Profile-guided optimization (PGO), also known as feedback-directed optimization (FDO), is a compiler optimization technique that feeds information (a profile) from representative runs of the application back into to the compiler for the next build of the application, which uses that information to make more informed optimization decisions.
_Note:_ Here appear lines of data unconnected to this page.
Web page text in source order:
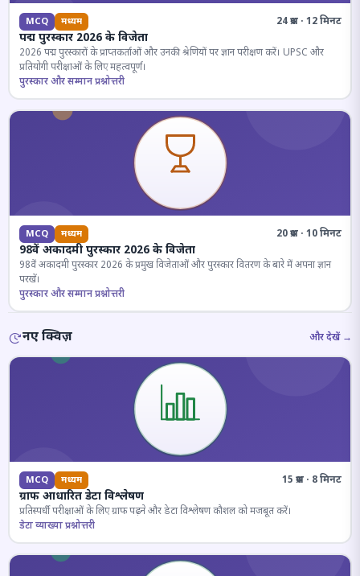
MCQ मध्यम 24 प्रश्न · 12 मिनट
पद्म पुरस्कार 2026 के विजेता
2026 पद्म पुरस्कारों के प्राप्तकर्ताओं और उनकी श्रेणियों पर ज्ञान परीक्षण करें। UPSC और
प्रतियोगी परीक्षाओं के लिए महत्वपूर्ण।
पुरस्कार और सम्मान प्रश्नोत्तरी
MCQ मध्यम 20 प्रश्न · 10 मिनट
98वें अकादमी पुरस्कार 2026 के विजेता
98वें अकादमी पुरस्कार 2026 के प्रमुख विजेताओं और पुरस्कार वितरण के बारे में अपना ज्ञान
परखें।
पुरस्कार और सम्मान प्रश्नोत्तरी
नए क्विज़ और देखें →
MCQ मध्यम 15 प्रश्न · 8 मिनट
ग्राफ आधारित डेटा विश्लेषण
प्रतिस्पर्धी परीक्षाओं के लिए ग्राफ पढ़ने और डेटा विश्लेषण कौशल को मजबूत करें।
डेटा व्याख्या प्रश्नोत्तरी
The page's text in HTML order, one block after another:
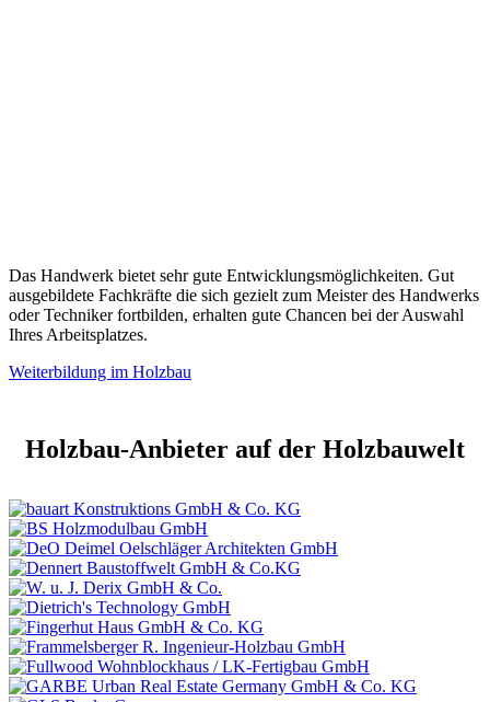
Das Handwerk bietet sehr gute Entwicklungsmöglichkeiten. Gut
ausgebildete Fachkräfte die sich gezielt zum Meister des Handwerks
oder Techniker fortbilden, erhalten gute Chancen bei der Auswahl
Ihres Arbeitsplatzes.
Weiterbildung im Holzbau
Holzbau-Anbieter auf der Holzbauwelt
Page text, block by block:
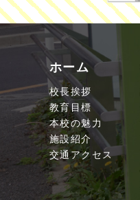
ホーム
校長挨拶
教育目標
本校の魅力
施設紹介
交通アクセス
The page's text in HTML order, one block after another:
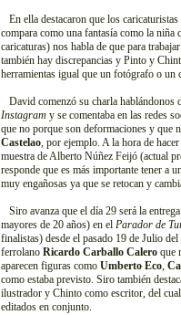
En ella destacaron que los
compara como una fantasía como la niña
caricaturas) nos habla de que para
también hay discrepancias y Pinto y
herramientas igual que un fotógrafo o un
David comenzó su charla hablándonos
Instagram y se comentaba en las redes
que no porque son deformaciones y que
Castelao, por ejemplo. A la hora de
muestra de Alberto Núñez Feijó (actual
responde que es más importante tener a
muy engañosas ya que se retocan y
Siro avanza que el día 29 será la
mayores de 20 años) en el Parador de
finalistas) desde el pasado 19 de Julio
ferrolano Ricardo Carballo Calero que
aparecen figuras como Umberto Eco,
como estaba previsto. Siro también
ilustrador y Chinto como escritor, del
editados en conjunto.

For example, the compiler may decide to more aggressively inline functions which the profile indicates are called frequently. (emphasis mine)

And indeed, if we compare the size of the binary before and after optimization, we can see that it grew by 530k, a little over 4%.

$ ls -la
-rwxrwxr-x  1 ubuntu ubuntu 121154086 Jan 30 23:26 dolt-orig
-rwxrwxr-x  1 ubuntu ubuntu 121697580 Jan 31 00:29 dolt-prof-1

This is a good indication that inlining has taken place: the instructions from inlined functions get moved into the bodies of their call sites, which inflates the size of the compiled binary.

We can also compare what's different using profiles collected from the two binaries. pprof has the ability to compute the difference between two profiles using the -diff_base flag:

/usr/local/go/bin/go tool pprof -http=:8090 -diff_base=cpu-orig-30.prof cpu-prof-30.prof

When we inspect this result, we can use the top view to see where the savings come from. First let's sort by Flat%, which tells us where the runtime is spending fewer cycles:

Almost none of this is our code, it's all stuff from the runtime. This is more or less expected: these are the low-level calls that are getting inlined into their call sites. Of special note here is crypto/sha512.blockAVX2, which we use in a lot of places to compute the hashes of data structures.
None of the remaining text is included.